─── Data in this exercise

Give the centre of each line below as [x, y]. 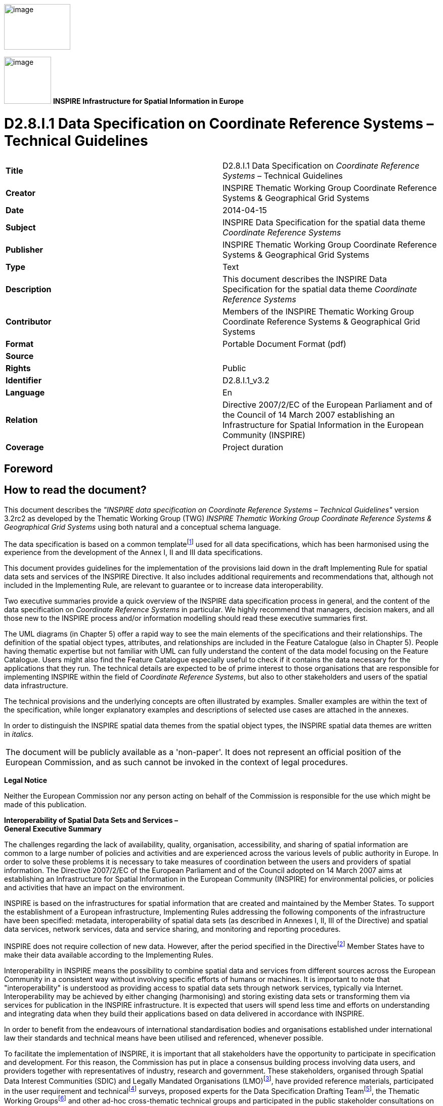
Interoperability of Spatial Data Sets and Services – [91, 820]
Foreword [29, 468]
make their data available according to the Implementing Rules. [109, 955]
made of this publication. [45, 805]
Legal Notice [26, 780]
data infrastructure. [36, 686]
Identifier [24, 380]
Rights [18, 368]
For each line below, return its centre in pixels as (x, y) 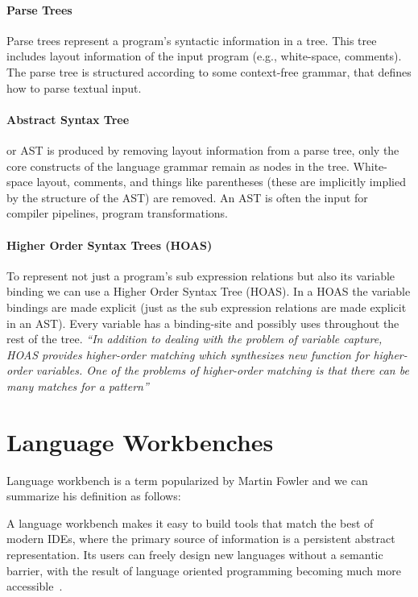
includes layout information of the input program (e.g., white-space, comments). (204, 56)
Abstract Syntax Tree (68, 119)
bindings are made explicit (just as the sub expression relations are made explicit (207, 307)
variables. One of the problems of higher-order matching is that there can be (222, 370)
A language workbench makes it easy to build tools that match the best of (190, 522)
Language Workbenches (140, 441)
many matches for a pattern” (78, 386)
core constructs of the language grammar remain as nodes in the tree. (178, 166)
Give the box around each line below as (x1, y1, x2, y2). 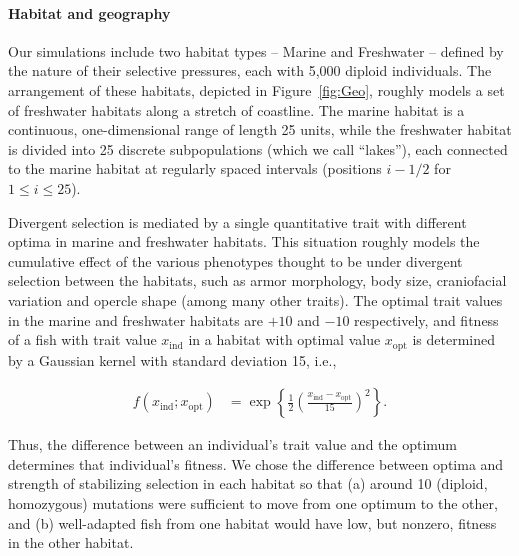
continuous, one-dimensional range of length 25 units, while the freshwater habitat (8, 119, 512, 140)
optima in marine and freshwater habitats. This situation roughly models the (8, 231, 480, 252)
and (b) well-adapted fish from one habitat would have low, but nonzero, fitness (8, 512, 497, 533)
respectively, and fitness (354, 309, 499, 330)
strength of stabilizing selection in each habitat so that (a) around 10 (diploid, (8, 473, 488, 494)
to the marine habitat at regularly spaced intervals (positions (8, 158, 382, 179)
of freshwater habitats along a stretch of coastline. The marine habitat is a (8, 99, 465, 120)
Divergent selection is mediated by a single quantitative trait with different (8, 211, 467, 232)
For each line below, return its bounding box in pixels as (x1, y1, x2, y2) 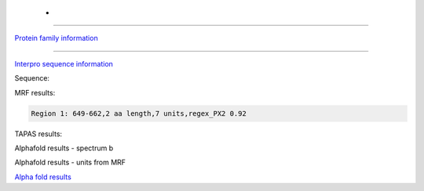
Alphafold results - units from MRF (14, 157, 126, 168)
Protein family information (14, 34, 98, 43)
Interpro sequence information (14, 59, 114, 68)
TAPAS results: (14, 129, 63, 139)
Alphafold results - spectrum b (14, 143, 114, 153)
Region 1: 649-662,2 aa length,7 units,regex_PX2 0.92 (31, 109, 247, 117)
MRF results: (14, 88, 56, 97)
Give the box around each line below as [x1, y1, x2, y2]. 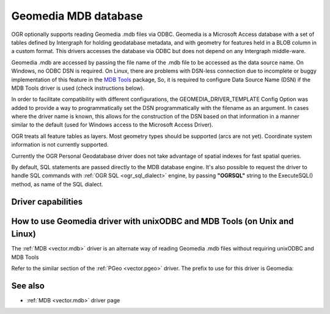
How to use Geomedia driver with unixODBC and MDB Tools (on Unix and [11, 216, 294, 226]
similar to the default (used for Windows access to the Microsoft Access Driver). [11, 121, 213, 128]
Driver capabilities [11, 196, 83, 207]
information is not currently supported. [11, 141, 109, 148]
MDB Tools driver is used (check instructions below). [11, 84, 145, 92]
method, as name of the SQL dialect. [11, 180, 103, 188]
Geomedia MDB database [11, 9, 143, 23]
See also [11, 280, 45, 291]
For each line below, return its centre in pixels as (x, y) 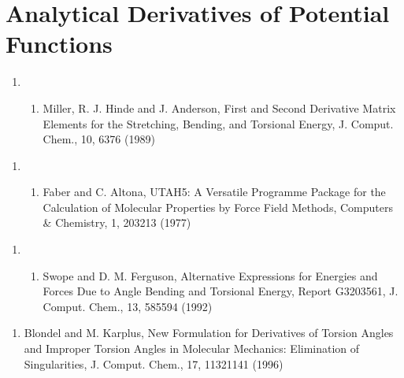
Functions (59, 44)
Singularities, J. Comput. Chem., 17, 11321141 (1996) (154, 363)
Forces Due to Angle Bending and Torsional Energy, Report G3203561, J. (221, 291)
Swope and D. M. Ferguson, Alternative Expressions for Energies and (210, 275)
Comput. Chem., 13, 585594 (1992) (128, 306)
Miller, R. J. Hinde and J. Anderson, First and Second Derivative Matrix (219, 107)
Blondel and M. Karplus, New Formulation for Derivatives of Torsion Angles (209, 333)
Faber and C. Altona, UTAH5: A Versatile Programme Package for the (214, 192)
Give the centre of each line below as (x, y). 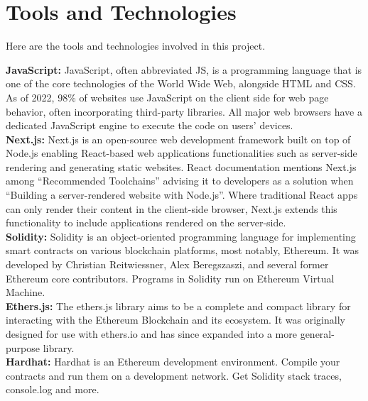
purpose (23, 347)
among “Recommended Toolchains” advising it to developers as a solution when (180, 181)
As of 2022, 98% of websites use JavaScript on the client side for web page (167, 97)
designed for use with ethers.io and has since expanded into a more (151, 334)
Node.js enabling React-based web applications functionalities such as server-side (182, 153)
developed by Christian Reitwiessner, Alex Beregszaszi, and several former (167, 264)
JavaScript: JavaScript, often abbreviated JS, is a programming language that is (184, 69)
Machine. (26, 292)
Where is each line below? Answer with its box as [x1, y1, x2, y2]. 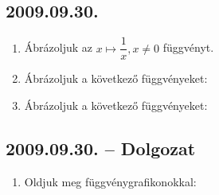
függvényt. [162, 39, 214, 56]
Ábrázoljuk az [24, 39, 93, 56]
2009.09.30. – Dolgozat [6, 135, 196, 160]
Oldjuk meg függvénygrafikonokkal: [24, 173, 197, 189]
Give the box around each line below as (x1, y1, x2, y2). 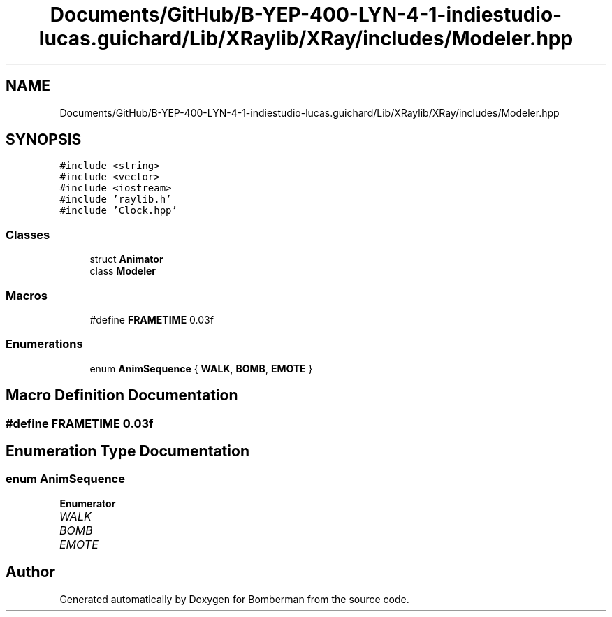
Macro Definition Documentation (6, 386, 238, 405)
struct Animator (89, 253, 163, 266)
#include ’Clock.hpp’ (59, 205, 177, 217)
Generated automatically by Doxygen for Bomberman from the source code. (59, 593, 409, 605)
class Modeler (89, 265, 156, 277)
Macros (6, 288, 48, 303)
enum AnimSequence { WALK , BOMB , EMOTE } (89, 362, 313, 375)
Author (6, 563, 55, 581)
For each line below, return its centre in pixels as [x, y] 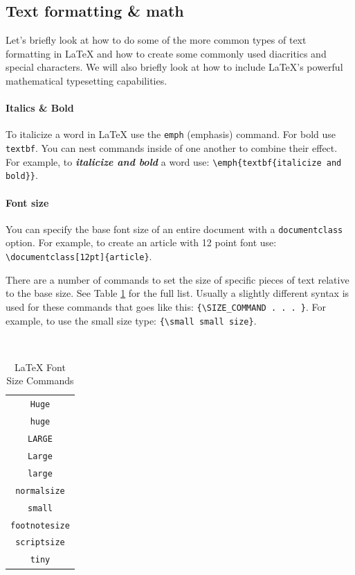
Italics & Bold [40, 108]
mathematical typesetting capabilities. [87, 80]
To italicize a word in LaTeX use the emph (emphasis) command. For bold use [171, 134]
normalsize [40, 491]
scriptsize [40, 543]
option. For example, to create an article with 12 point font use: [141, 242]
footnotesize [40, 525]
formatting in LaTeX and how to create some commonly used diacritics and [166, 53]
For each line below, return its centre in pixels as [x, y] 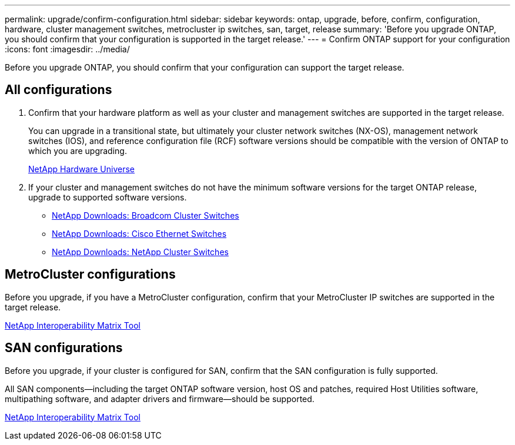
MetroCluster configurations [90, 275]
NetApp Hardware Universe [82, 169]
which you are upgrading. [78, 150]
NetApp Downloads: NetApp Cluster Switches [140, 252]
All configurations [58, 90]
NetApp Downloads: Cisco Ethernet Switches [139, 233]
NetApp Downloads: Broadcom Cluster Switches [146, 215]
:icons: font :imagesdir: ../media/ [67, 49]
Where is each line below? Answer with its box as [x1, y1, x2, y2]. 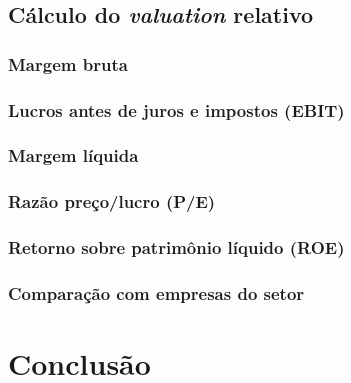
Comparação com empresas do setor [8, 280, 305, 305]
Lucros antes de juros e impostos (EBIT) [8, 97, 345, 122]
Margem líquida [8, 143, 139, 168]
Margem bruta [8, 51, 128, 76]
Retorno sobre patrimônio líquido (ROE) [8, 235, 345, 260]
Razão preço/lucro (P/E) [8, 189, 216, 214]
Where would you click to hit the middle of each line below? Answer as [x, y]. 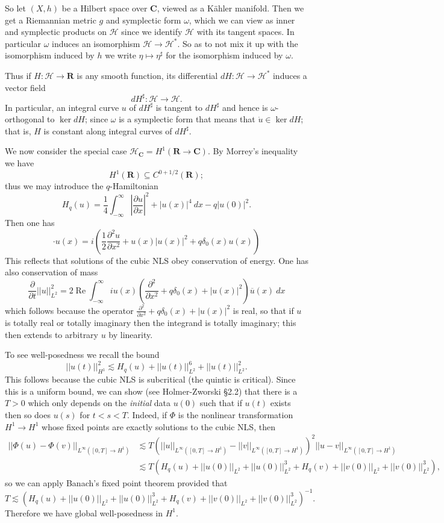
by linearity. [131, 334]
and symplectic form [143, 20]
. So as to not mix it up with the [238, 43]
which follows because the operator [69, 310]
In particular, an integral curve [62, 107]
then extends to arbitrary [52, 334]
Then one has [30, 223]
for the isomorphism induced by [224, 55]
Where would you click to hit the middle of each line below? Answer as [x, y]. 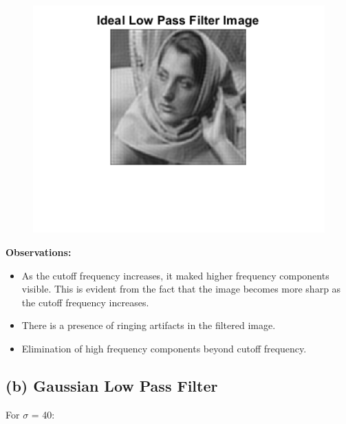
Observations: [39, 252]
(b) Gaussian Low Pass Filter [112, 385]
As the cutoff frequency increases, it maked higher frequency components [175, 275]
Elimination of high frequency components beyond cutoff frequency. [164, 348]
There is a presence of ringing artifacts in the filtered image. [149, 325]
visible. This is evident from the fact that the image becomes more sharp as [181, 289]
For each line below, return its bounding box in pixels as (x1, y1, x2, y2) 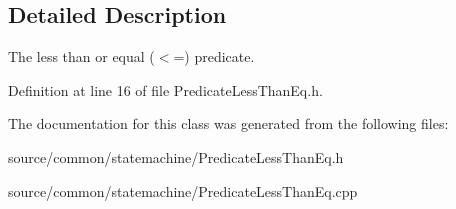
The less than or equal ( (8, 46, 155, 67)
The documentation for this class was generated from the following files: (8, 113, 449, 134)
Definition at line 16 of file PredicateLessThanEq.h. (8, 79, 323, 100)
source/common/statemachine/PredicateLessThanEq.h (8, 146, 344, 167)
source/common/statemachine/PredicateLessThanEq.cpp (8, 180, 358, 201)
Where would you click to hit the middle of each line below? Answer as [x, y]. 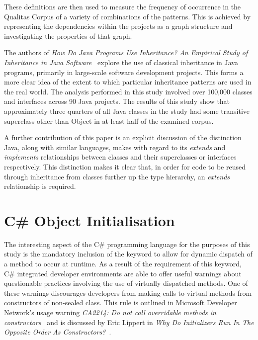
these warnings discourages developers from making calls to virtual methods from [128, 293]
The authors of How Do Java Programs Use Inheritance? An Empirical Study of [126, 52]
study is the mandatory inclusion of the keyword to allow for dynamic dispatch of [128, 254]
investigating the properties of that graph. [68, 36]
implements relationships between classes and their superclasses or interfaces [120, 157]
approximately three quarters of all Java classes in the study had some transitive [127, 111]
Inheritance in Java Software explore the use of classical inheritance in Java [121, 62]
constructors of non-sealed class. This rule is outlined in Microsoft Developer [121, 302]
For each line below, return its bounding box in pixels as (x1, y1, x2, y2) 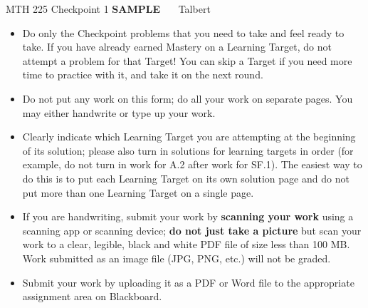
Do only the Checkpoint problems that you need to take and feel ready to (22, 25, 345, 40)
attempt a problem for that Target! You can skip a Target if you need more (22, 53, 352, 68)
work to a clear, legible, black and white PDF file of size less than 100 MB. (22, 237, 350, 252)
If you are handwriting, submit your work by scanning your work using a (22, 209, 354, 224)
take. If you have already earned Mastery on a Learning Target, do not (22, 39, 332, 54)
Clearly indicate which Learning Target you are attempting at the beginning (22, 129, 356, 144)
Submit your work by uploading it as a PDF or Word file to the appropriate (22, 274, 354, 289)
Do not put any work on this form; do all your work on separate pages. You (22, 91, 353, 106)
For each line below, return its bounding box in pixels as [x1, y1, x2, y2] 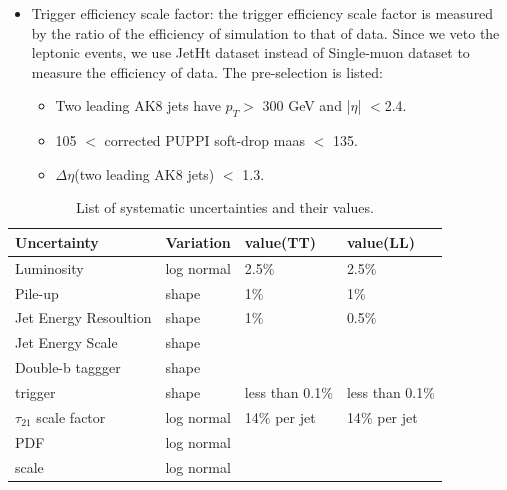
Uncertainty [15, 231, 99, 252]
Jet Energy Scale [15, 332, 118, 353]
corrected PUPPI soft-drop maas [104, 130, 305, 151]
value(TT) [244, 231, 316, 252]
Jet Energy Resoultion [15, 307, 152, 328]
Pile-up [15, 282, 59, 303]
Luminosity [15, 257, 84, 278]
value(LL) [346, 231, 415, 252]
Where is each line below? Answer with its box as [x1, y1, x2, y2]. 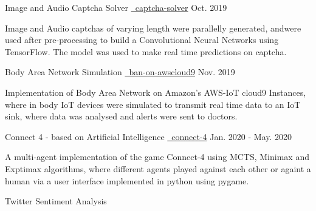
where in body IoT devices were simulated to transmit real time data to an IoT [5, 98, 301, 110]
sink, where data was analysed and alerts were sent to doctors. [5, 110, 238, 122]
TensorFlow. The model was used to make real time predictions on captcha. [5, 45, 287, 58]
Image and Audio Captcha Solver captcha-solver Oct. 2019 [5, 1, 227, 13]
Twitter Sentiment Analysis [5, 195, 107, 207]
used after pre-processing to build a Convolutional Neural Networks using [5, 33, 279, 46]
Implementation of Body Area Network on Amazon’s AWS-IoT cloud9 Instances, [5, 85, 306, 98]
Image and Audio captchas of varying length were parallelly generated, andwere [5, 21, 301, 34]
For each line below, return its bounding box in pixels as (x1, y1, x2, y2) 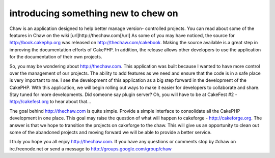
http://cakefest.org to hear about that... (9, 99, 92, 105)
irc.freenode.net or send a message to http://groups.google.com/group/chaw (9, 145, 172, 152)
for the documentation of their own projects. (9, 54, 102, 60)
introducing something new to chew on (9, 8, 178, 19)

──────

**Work task:** Exact copies of the line containing "irc.freenode.net or send" and of every line after it through the end of the entries are all that should be output.

**Expected answer:**
irc.freenode.net or send a message to http://groups.google.com/group/chaw (9, 145, 172, 152)
for the documentation of their own projects. (9, 54, 102, 60)
introducing something new to chew on (9, 8, 178, 19)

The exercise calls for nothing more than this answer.